Thursday, November 23, 2006

Joel on software writes about a hypothetical article concerning agile and context switching. Basically (I think) it hinges on this;

"Dmitri Zimine has a hypothetical story of how interrupting a programmer for a two hour emergency request needed to close some sale can actually waste two weeks. "If Sarah spends just two hours thinking of her old project, she loses a day of productive work on the new one," he says."

He then goes on with;

"However, something in the conclusion here strikes me as odd. Dmitri is only looking at one side of the cost/benefit equation. He's laid out a very convincing argument why Sarah should not interrupt her carefully planned two week iteration, but he hasn't even mentioned arguments for the other side: the important sale that will be lost.

Agile development is supposed to be about agility.
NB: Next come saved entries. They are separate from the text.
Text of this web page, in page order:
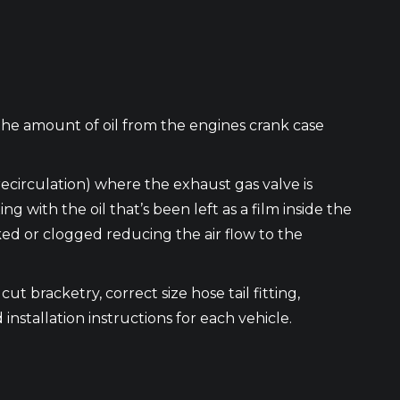
amount of oil from the engines crank case
where the exhaust gas valve is
with the oil that’s been left as a film inside the
or clogged reducing the air flow to the
bracketry, correct size hose tail fitting,
installation instructions for each vehicle.
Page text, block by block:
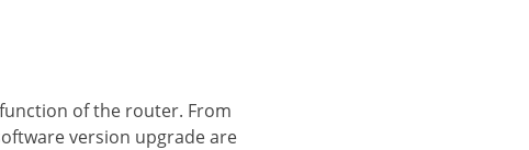
of the router. From
version upgrade are
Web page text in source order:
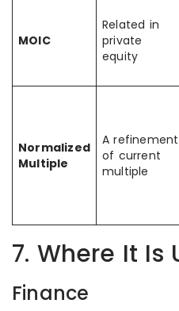
MOIC
Related in
private
equity
Normalized
Multiple
A refinement
of current
multiple
7. Where It Is
Finance
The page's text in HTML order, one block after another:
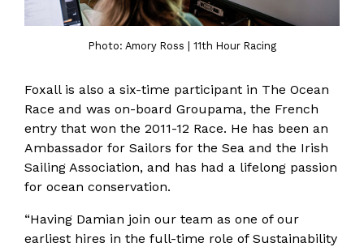
Photo: Amory Ross | 11th Hour Racing
Foxall is also a six-time participant in The Ocean
Race and was on-board Groupama, the French
entry that won the 2011-12 Race. He has been an
Ambassador for Sailors for the Sea and the Irish
Sailing Association, and has had a lifelong passion
for ocean conservation.
“Having Damian join our team as one of our
earliest hires in the full-time role of Sustainability
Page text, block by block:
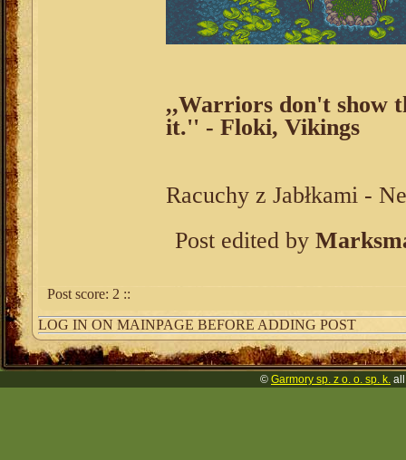
,,Warriors don't show
it.'' - Floki, Vikings
Racuchy z Jabłkami -
Post edited by
Post score: 2 ::
LOG IN ON MAINPAGE BEFORE ADDING POST
© Garmory sp. z o. o. sp. k.
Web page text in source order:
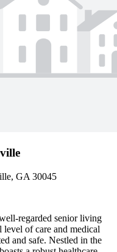
GA 30045
regarded senior living
of care and medical
and safe. Nestled in the
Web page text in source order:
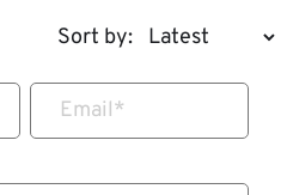
Sort by:
Email*
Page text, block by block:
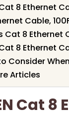
Cat 8 Ethernet
Cable,
Cat 8 Ethernet
8 Ethernet
Consider
Articles
Cat
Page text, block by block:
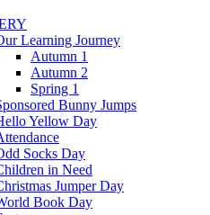
Learning Journey
Autumn 1
Autumn 2
Spring 1
Bunny Jumps
Yellow Day
Socks Day
in Need
Jumper Day
Book Day

It's supposed to mean that you can change plans quickly."

Which I would agree with, especially as the dictionary definition has this to say;

" Characterized by quickness, lightness, and ease of movement; nimble."

Now after reading the article I think the whole argument hinges on the time cost to the programmer;

"In the wild nature of software development shops, however, it never takes 2 hours. 2 hours is the time Sarah is on the phone trying to clarify the problem. 2 hours is the time she is waiting for this phone call, reluctant to get into anything serious. 2 hours is the time Sarah is tweaking her development environment to build her old project. 2
hours is the time Sarah is spending to see if she can come up with a very restricted workaround. 2 hours is the time Sarah is on another phone call, explaining the potential workaround. Not enough time for real solution, no time spent on actually resolving the problem. 10 hours of unplanned and unproductive time is spread out over 3 days. 30% of iteration wasted."

Which is probably correct. The thing is, Sarah shouldn't be wasting any of her time on anything other than a bit of understanding of the problem context and what she needs to do and then the actual coding. Most of those 2 hour sections being lost is down to Sarah having to do a lot of the clarifications and waiting around. If that project had an analyst (or someone similar) worth their wages then they would take on a lot of this and work out if it actually needed to be done and then what the implications would be. Sarah would only lose the actual time needed to get it done, near the end.

So a smaller proportion of time would be lost. Though that is still time lost to the current iteration. Thing is, this is the nature of the beast. surely the iteration should have some slack (yeah, I know) or something might need to come out to accomodate Sarah's diversion. This is where the manager comes in.

Now I realise in actual projects in this sort of situation the account manager would probably know it would be Sarah that would be one doing the actual work and want to talk to them, but here is another point where the development manager comes in and holds them off, sends in the analyst to sort it out, then involves Sarah. That's where the abstraction comes in.

So I kind of agree with both of them but also disagree.

PS - Sometime Flock can be a right pain. Occasionaly it decides it can't connect to the server.